Task 9: Connecting through the Proxy (FoxyProxy)

• Configure FoxyProxy Extension:
  • Install FoxyProxy in Firefox.
  • Create a proxy configuration with IP 127.0.0.1 and Port 8080.
  • Enable the proxy configuration and intercept traffic through Burp Suite.
• Testing: Verify setup by intercepting a request from the browser.
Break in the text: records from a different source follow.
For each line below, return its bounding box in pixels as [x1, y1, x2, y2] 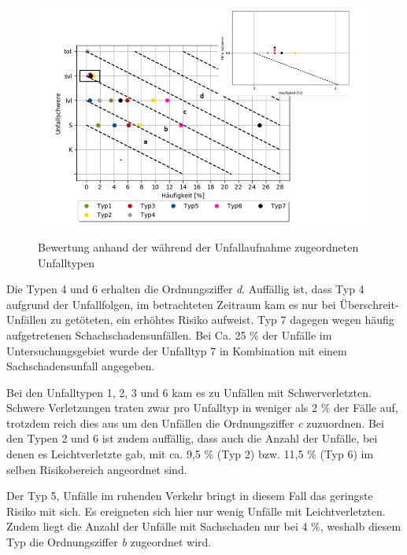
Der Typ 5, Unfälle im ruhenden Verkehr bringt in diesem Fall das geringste [6, 487, 373, 504]
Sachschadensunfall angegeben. [6, 358, 155, 374]
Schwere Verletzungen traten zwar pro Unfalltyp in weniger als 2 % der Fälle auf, [6, 399, 398, 416]
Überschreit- [339, 296, 399, 312]
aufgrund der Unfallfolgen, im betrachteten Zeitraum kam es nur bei [6, 296, 336, 312]
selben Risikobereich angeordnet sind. [6, 461, 187, 477]
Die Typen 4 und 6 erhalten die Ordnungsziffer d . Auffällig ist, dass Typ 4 [6, 281, 364, 297]
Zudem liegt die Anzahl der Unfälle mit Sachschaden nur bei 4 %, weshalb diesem [6, 518, 401, 535]
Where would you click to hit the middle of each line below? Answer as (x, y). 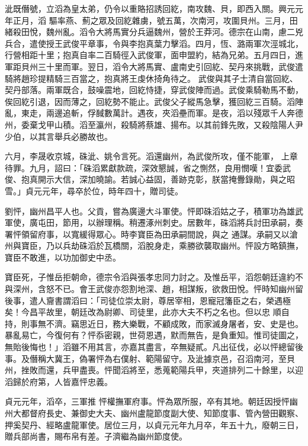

Task 10: Site Map and Issue Definitions

• Site Map: Automatically map web applications by browsing them.
• Issue Definitions: Reference list of vulnerabilities Burp can identify.
• Scope Settings: Define the target scope to focus on specific applications.

Task 11: The Burp Suite Browser

• Built-in Browser: Pre-configured Chromium browser for easier setup.
• Running as Root: Use "Allow Burp's browser to run without a sandbox" option if needed (use caution).

Task 12: Scoping and Targeting

• Set Scope: Add targets to the scope to focus and filter traffic.
• Proxy Settings: Configure to intercept only in-scope traffic for cleaner analysis.

Task 13: Proxying HTTPS

• Certificate Issue: Manually add the PortSwigger CA certificate to the browser’s trusted authorities.
• Instructions: Download and install the CA certificate to avoid HTTPS errors.

These notes provide a structured overview of Burp Suite's basic functionalities, installation process, and navigation tips, aimed at cybersecurity beginners preparing for certifications like CEH and eJPT.